> Material provided:

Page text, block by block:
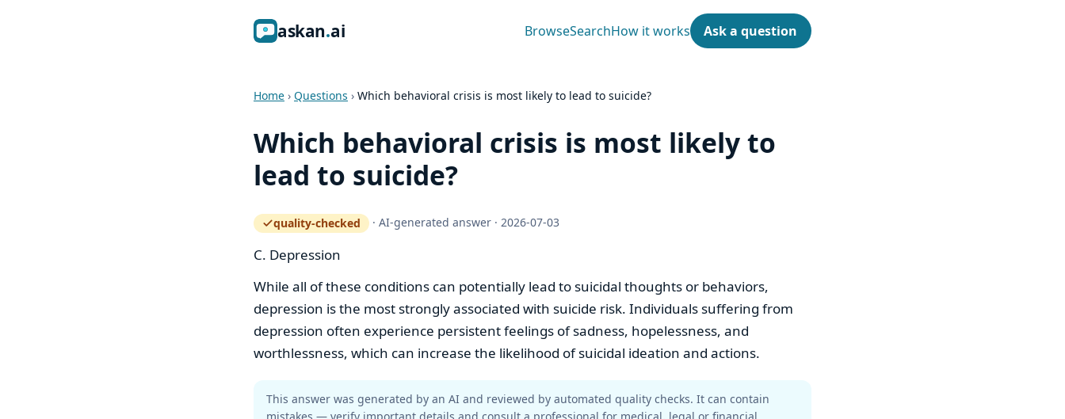
askan ai BrowseSearchHow it works Ask a question
Home › Questions › Which behavioral crisis is most likely to lead to suicide?
Which behavioral crisis is most likely to
lead to suicide?
quality-checked
— how the quality gate works
·AI-generated answer · 2026-07-03
C. Depression
While all of these conditions can potentially lead to suicidal thoughts or behaviors,
depression is the most strongly associated with suicide risk. Individuals suffering from
depression often experience persistent feelings of sadness, hopelessness, and
worthlessness, which can increase the likelihood of suicidal ideation and actions.
This answer was generated by an AI and reviewed by automated quality checks. It can contain
mistakes — verify important details and consult a professional for medical, legal or financial

> Instructions to follow:
Could you retype every record above exactly, leaving the pictures out?

> Exercise answer:
Page text, block by block:
askan ai BrowseSearchHow it works Ask a question
Home › Questions › Which behavioral crisis is most likely to lead to suicide?
Which behavioral crisis is most likely to
lead to suicide?
quality-checked
— how the quality gate works
·AI-generated answer · 2026-07-03
C. Depression
While all of these conditions can potentially lead to suicidal thoughts or behaviors,
depression is the most strongly associated with suicide risk. Individuals suffering from
depression often experience persistent feelings of sadness, hopelessness, and
worthlessness, which can increase the likelihood of suicidal ideation and actions.
This answer was generated by an AI and reviewed by automated quality checks. It can contain
mistakes — verify important details and consult a professional for medical, legal or financial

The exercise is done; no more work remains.